(GIVEN INFORMATION)
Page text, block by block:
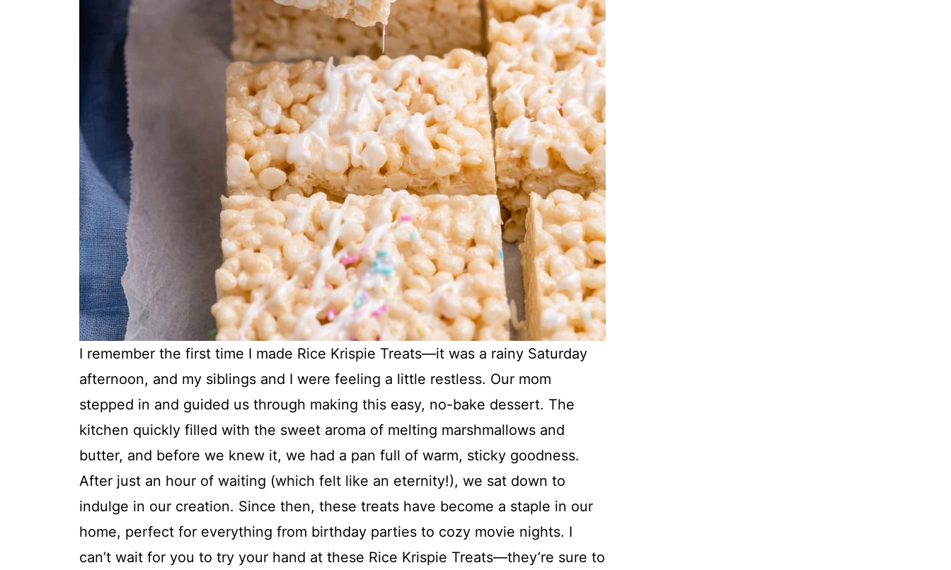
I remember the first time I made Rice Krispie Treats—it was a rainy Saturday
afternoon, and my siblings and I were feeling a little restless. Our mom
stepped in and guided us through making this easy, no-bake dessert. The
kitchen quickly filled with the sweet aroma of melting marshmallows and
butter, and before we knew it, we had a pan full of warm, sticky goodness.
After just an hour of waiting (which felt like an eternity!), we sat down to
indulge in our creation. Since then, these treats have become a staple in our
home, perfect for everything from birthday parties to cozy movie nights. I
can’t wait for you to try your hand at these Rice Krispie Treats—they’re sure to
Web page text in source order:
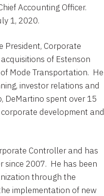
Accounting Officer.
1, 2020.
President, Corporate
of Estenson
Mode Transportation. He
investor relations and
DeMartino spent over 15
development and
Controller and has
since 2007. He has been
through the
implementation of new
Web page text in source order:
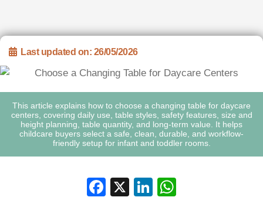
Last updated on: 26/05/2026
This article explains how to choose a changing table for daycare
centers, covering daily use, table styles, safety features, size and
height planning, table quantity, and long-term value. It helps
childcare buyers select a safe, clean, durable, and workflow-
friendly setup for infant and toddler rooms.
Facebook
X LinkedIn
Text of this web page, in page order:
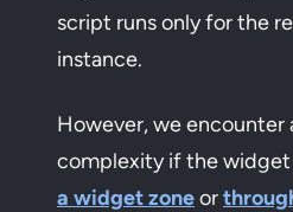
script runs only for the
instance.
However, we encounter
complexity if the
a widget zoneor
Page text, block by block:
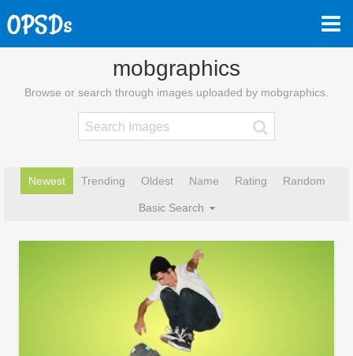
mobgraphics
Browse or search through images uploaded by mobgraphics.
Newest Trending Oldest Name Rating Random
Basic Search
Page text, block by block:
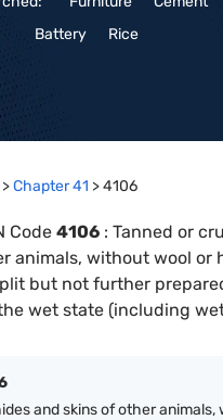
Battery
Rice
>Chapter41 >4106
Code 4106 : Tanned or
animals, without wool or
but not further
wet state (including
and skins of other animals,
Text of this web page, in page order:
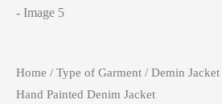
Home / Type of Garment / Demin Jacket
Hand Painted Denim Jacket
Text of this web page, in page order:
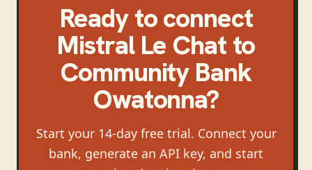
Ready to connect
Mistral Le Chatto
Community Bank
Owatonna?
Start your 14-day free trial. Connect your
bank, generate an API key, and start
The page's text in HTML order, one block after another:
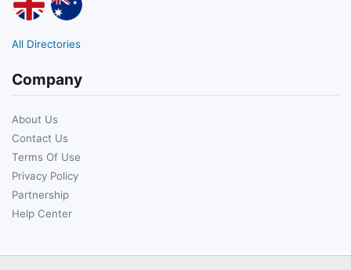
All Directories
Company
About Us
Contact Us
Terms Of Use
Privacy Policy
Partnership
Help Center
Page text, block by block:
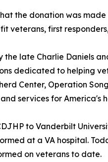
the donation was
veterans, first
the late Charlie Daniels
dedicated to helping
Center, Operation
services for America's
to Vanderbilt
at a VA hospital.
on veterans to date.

(WHAT THE TASK ASKS)
Please transcribe all of the entries word for word, with the pictures left out.

(TASK RESULT)
Page text, block by block:
I remember the first time I made Rice Krispie Treats—it was a rainy Saturday
afternoon, and my siblings and I were feeling a little restless. Our mom
stepped in and guided us through making this easy, no-bake dessert. The
kitchen quickly filled with the sweet aroma of melting marshmallows and
butter, and before we knew it, we had a pan full of warm, sticky goodness.
After just an hour of waiting (which felt like an eternity!), we sat down to
indulge in our creation. Since then, these treats have become a staple in our
home, perfect for everything from birthday parties to cozy movie nights. I
can’t wait for you to try your hand at these Rice Krispie Treats—they’re sure to
Web page text in source order:
Accounting Officer.
1, 2020.
President, Corporate
of Estenson
Mode Transportation. He
investor relations and
DeMartino spent over 15
development and
Controller and has
since 2007. He has been
through the
implementation of new
Web page text in source order:
Last updated on: 26/05/2026
This article explains how to choose a changing table for daycare
centers, covering daily use, table styles, safety features, size and
height planning, table quantity, and long-term value. It helps
childcare buyers select a safe, clean, durable, and workflow-
friendly setup for infant and toddler rooms.
Facebook
X LinkedIn
Text of this web page, in page order:
script runs only for the
instance.
However, we encounter
complexity if the
a widget zoneor
Page text, block by block:
mobgraphics
Browse or search through images uploaded by mobgraphics.
Newest Trending Oldest Name Rating Random
Basic Search
Page text, block by block:
Battery
Rice
>Chapter41 >4106
Code 4106 : Tanned or
animals, without wool or
but not further
wet state (including
and skins of other animals,
Text of this web page, in page order:
Home / Type of Garment / Demin Jacket
Hand Painted Denim Jacket
Text of this web page, in page order:
Ready to connect
Mistral Le Chatto
Community Bank
Owatonna?
Start your 14-day free trial. Connect your
bank, generate an API key, and start
The page's text in HTML order, one block after another:
All Directories
Company
About Us
Contact Us
Terms Of Use
Privacy Policy
Partnership
Help Center
Page text, block by block:
the donation was
veterans, first
the late Charlie Daniels
dedicated to helping
Center, Operation
services for America's
to Vanderbilt
at a VA hospital.
on veterans to date.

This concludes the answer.